I came across OEIS sequences A190020 and A190019, and I noticed that they seemed to grow at a similar rate.
A190020: Number of obtuse triangles on a (n X n)-grid (or geoboard)
A190019: Number of acute triangles on a (n X n)-grid (or geoboard)
In particular, I'm interested in their ratio, which gives a sense of the relative frequency of obtuse vs acute triangles when points are chosen in a square.
Empirically, it looks like $\displaystyle \lim_{n \rightarrow \infty}\frac{A190020(n)}{A190019(n)} \approx 2.6391$. (See graph of the ratio below.)
- What is a heuristic for why the limit appears to be finite and greater than 1?
- How do you prove a finite upper bound for this ratio?
- How do you prove a nonzero lower bound for this ratio?
- Does this limit converge? Is it known what it converges to?
- If three points are selected uniformly at random to form a triangle $\Delta$ in the unit square $[0,1] \times [0,1]$, does $$\frac{P(\Delta \text{ is obtuse})}{P(\Delta \text{ is acute})} = \lim_{n \rightarrow \infty}\frac{A190020(n)}{A190019(n)}?$$
I have an outline for the calculation. It is a six-fold integral, for the six coordinates of the triangle. I think the six-fold integral can be evaluated to a single integral, which has several dozen elementary terms.
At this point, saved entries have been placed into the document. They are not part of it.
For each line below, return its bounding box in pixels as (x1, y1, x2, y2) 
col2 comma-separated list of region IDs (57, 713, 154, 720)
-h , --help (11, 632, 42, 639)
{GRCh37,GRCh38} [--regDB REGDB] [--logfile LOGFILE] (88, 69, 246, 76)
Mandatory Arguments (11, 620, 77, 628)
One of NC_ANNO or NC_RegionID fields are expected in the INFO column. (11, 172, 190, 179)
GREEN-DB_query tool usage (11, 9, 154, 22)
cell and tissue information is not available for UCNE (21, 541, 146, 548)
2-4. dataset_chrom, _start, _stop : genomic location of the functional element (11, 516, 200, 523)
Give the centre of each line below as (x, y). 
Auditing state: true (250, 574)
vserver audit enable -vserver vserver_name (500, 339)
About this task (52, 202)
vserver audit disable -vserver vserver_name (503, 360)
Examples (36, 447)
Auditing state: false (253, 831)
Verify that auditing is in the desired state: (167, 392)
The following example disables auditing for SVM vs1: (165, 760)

I would need Maple or Mathematica to finish this.
Let $S$ be the unit square $[0,1]\times[0,1]$.
Let $A$ and $B$ have coordinates $A(x,y)$, and $B(x+r\cos\theta,y+r\sin\theta)$
Let the ray $AB$ meet the edge of $S$ at $F$. Let the line through $A$, perpendicular to $AB$, meet the square's edges at $D$ and $E$.
The probability $P$ that the triangle is obtuse is three times the probability that angle $\angle BAC$ is obtuse. In the following formula, $I_{BAC \text{ is obtuse}}$ is $1$ if the angle at $A$ is obtuse, and $0$ otherwise.
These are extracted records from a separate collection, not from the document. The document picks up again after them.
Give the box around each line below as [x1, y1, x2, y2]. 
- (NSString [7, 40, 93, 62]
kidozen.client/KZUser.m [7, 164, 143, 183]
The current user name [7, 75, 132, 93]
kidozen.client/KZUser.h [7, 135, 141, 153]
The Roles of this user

$$P = 3\iint_S da\iint_S db \iint_S dc\text{ } I_{BAC \text{ is obtuse}}$$
The integral over $c$ is the area bounded by $S$ and $DE$, on the opposite side from $B$. This has a dozen formulas, depending on which edges $D$ and $E$ are on. Let $T(x,y,\theta)$ be this area. The specific formula for the picture is $\frac12(x+y\tan\theta)(y+x\cot\theta)$
$$T(x,y,\theta)=\iint_S dc \text{ }I_{BAC\text{ is obtuse}}\\ P = 3\iint_Sda\iint_Sdb\text{ } T(x,y,\theta)$$
One can integrate over $b$ using polar coordinates centered at $A(x,y)$. Since $T$ is independent of $r$, this can be integrated out $$\iint_S db T(x,y,\theta)=\int dr \int d\theta \text{ }rT(x,y,\theta)\\ = \int d\theta\frac12(AF)^2 T(x,y,\theta)\\ P = 3\iint_S da \int_0^{2\pi}d\theta \frac12(AF)^2 T(x,y,\theta)$$ As $\theta$ runs through $2\pi$, there are twelve different formulas for $(AF)^2T(x,y,\theta)$, depending on which sides $D$, $E$ and $F$ are on. All twelve have an elementary integral. We can thus reach a formula $$U(x,y) = \int_0^{2\pi}d\theta\frac12(AF)^2 T(x,y,\theta)\\ P = 3\iint_S \text{ }dx\text{ } dy\text{ }U(x,y)$$
$U(x,y)$ has several dozen terms, involving $x^i(1-x)^jy^k(1-y)^l$ for exponents that run from $-2$ to $4$. It also has terms involving $\log x,\log (1-x),\log y$ and $\log(1-y)$. The log terms are multiplied by polynomials in $x$ and $y$; the exponents for those terms are not negative.
$U(x,y)$ has a different form if $A$ is in the yellow region, or orange region; and fourteen other formulas in the rest of the square. By symmetry, we just need to integrate over the yellow and orange regions, and multiply by eight because of the square's symmetry.
Each formula of $U(x,y)$ must be integrated over the appropriate region. Suppose $U_1(x,y)$ is the formula for the yellow region and $U_2$ for the orange region.
$$P = 24\int_0^{1/2}dx\int_{1/2-\sqrt{1/4-x^2}}^xdy \text{ }U_1(x,y) + \\ 24\int_0^{1/2}dx\int_0^{1/2-\sqrt{1/4-x^2}}dy\text{ } U_2(x,y) $$
I think the $y$ integrals have elementary form, but since the limits are on the circular arc, I haven't found an elementary form for the final $dx$ integral.